→ Provided data

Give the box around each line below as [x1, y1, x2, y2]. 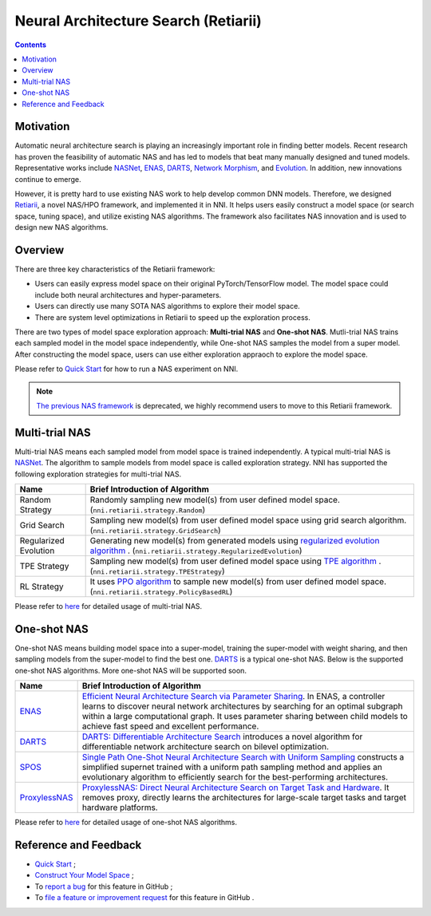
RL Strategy [19, 581, 64, 592]
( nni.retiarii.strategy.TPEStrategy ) [89, 566, 225, 577]
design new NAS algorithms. [14, 223, 109, 232]
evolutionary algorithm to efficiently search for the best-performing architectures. [81, 772, 389, 783]
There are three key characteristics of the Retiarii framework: [14, 264, 215, 274]
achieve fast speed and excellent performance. [81, 721, 259, 732]
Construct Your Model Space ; [34, 871, 135, 880]
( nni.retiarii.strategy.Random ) [89, 504, 206, 515]

→ Task instructions
Reproduce exactly the lines running from the one with "evolutionary algorithm to" to the last line of the listing above. Add nothing else.

→ Solution to the problem
evolutionary algorithm to efficiently search for the best-performing architectures. [81, 772, 389, 783]
There are three key characteristics of the Retiarii framework: [14, 264, 215, 274]
achieve fast speed and excellent performance. [81, 721, 259, 732]
Construct Your Model Space ; [34, 871, 135, 880]
( nni.retiarii.strategy.Random ) [89, 504, 206, 515]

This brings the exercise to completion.